During one practice, I was working through a lot, after the class I spoke with the instructor; she suggested I see Kathleen Barratt for a breathwork session. After that experience, I knew there was so much more I needed to learn! Working with Kathleen and the Barratt Breathwork® model taught me more about breath, energy, and consciousness, and it introduced me to bioenergy. I later studied with master bioenergy healer Mietek Wirkus. In the first bioenergy class I took, I knew that I had tapped into a natural innate healing ability that had been dormant.

As I practiced yoga, breathwork, and bioenergy, it became clear to me that helping others through these modalities would be part of my path. With that awareness, I left the corporate world in 2014 after 14 years of working for global agriscience and biotechnology companies. I am grateful for my time in the corporate world. The last five years with my full-time job became much smoother as I integrated yoga, breathwork, and bioenergy practices into my life. All three practices have a deep focus on breath and meditation.
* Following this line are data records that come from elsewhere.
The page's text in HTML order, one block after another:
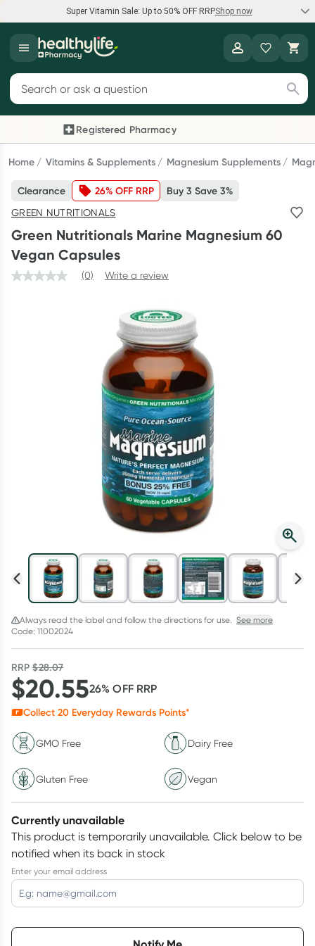
Super Vitamin Sale: Up to 50% OFF RRPShop now
Super Vitamin Sale
Feel your best for less with up 50% OFF RRP on the brands you
Shop now
Reward your (tele) health
Collect 1000 points on your first Healthylife Telehealth
consultation, excluding bulk-billed consults. Offer available
until Wednesday, 30 September.^ T&Cs apply
Learn more
Script Wallet: Collect 500 points*
Collect 500 Everyday Rewards points when you link your
Rewards Card and add your first valid script to Script Wallet*.
Offer available until Wednesday, 30 September.^ T&Cs apply
Search for products
Registered Pharmacy
Previous slide
Home Vitamins & Supplements Magnesium Supplements
Clearance 26% OFF RRP Buy 3 Save 3%
GREEN NUTRITIONALS
Green Nutritionals Marine Magnesium 60
Vegan Capsules
(0) Write a review
Always read the label and follow the directions for use. See more
Code: 11002024
RRP$28.07
$20.5526% OFF RRP
Collect 20 Everyday Rewards Points*
GMO Free Dairy Free
Gluten Free Vegan
Currently unavailable
This product is temporarily unavailable. Click below to be
notified when its back in stock
Enter your email address
Choose delivery option

My meditation practice developed from this trinity of disciplines. Synthesizing them has connected me to a depth of my being I had no idea existed. They have allowed me to serve others, support my health and wellness, and heighten my intuitive sensitivity so I can continue the work. I no longer take medication for narcolepsy and have a more loving relationship with my body, mind, and spirit. I have opened to Joy—the real deal, not something that can be bought or conjured up.
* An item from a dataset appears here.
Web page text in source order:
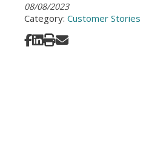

I still encounter challenges, but my trove of practices supports me at all times. Maintaining a sense of curiosity is key; we are are all in this school of life together. Each moment is an opportunity, every breath a gift. I will always be a student walking along the path. Now that I've opened the door, see the path before me more clearly, and am ready to step out, I extend my hand in service to others to walk through their own personal door home to freedom.